**Requirement**
Please repeat nothing except the lines from the one containing "This leads to" through the end of the records, exactly and without pictures.

**Supplied records**
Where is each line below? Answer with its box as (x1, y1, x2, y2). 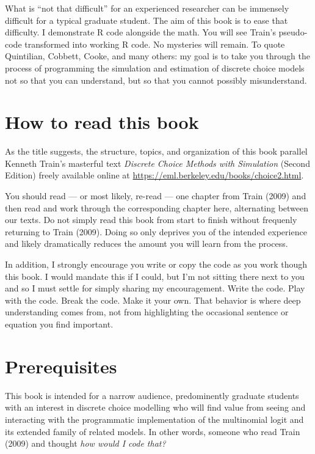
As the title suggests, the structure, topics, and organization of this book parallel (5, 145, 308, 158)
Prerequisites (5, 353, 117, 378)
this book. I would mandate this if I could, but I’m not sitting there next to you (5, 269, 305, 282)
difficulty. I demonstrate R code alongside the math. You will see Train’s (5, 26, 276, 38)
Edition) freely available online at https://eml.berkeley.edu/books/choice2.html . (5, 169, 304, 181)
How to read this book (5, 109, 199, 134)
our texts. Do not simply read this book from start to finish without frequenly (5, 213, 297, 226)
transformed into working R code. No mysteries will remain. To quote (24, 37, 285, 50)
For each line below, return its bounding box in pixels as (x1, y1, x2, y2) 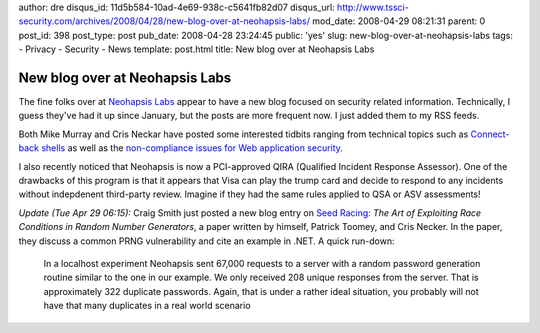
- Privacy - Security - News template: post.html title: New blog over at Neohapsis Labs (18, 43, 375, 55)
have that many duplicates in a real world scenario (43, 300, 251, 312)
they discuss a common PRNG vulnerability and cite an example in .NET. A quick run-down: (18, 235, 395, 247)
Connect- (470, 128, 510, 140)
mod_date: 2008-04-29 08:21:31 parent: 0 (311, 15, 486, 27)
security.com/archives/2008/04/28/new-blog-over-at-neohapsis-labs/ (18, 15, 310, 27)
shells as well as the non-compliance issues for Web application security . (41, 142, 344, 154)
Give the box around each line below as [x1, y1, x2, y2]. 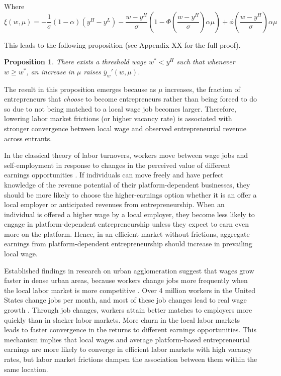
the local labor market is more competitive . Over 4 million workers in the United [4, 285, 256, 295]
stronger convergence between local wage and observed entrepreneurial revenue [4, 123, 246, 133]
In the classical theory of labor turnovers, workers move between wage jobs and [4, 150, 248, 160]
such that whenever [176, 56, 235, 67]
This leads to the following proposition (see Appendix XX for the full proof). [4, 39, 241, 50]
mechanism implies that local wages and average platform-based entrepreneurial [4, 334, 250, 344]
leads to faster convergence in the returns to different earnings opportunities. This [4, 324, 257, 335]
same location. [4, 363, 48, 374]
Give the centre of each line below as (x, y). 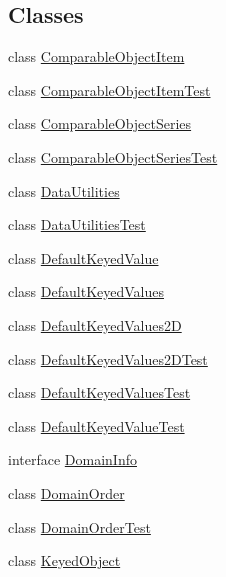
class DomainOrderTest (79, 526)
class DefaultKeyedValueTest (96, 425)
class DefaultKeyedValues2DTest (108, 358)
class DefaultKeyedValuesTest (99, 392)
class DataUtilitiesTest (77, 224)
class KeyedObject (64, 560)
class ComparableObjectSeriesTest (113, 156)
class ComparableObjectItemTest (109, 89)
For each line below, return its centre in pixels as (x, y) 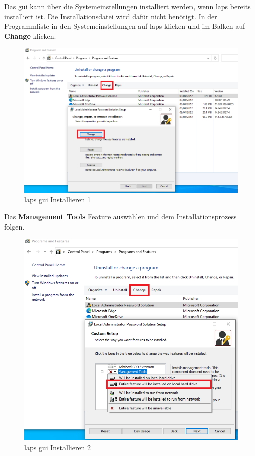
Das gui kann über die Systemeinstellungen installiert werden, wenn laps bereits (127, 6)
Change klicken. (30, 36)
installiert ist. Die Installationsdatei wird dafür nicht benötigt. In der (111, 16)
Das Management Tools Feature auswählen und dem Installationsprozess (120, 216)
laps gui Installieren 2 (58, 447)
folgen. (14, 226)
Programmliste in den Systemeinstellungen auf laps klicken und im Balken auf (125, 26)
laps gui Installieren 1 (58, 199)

**The answer**
This leads to the following proposition (see Appendix XX for the full proof). [4, 39, 241, 50]
mechanism implies that local wages and average platform-based entrepreneurial [4, 334, 250, 344]
leads to faster convergence in the returns to different earnings opportunities. This [4, 324, 257, 335]
same location. [4, 363, 48, 374]
Give the centre of each line below as (x, y). 
class DomainOrderTest (79, 526)
class DefaultKeyedValueTest (96, 425)
class DefaultKeyedValues2DTest (108, 358)
class DefaultKeyedValuesTest (99, 392)
class DataUtilitiesTest (77, 224)
class KeyedObject (64, 560)
class ComparableObjectSeriesTest (113, 156)
class ComparableObjectItemTest (109, 89)
For each line below, return its centre in pixels as (x, y) 
Das gui kann über die Systemeinstellungen installiert werden, wenn laps bereits (127, 6)
Change klicken. (30, 36)
installiert ist. Die Installationsdatei wird dafür nicht benötigt. In der (111, 16)
Das Management Tools Feature auswählen und dem Installationsprozess (120, 216)
laps gui Installieren 2 (58, 447)
folgen. (14, 226)
Programmliste in den Systemeinstellungen auf laps klicken und im Balken auf (125, 26)
laps gui Installieren 1 (58, 199)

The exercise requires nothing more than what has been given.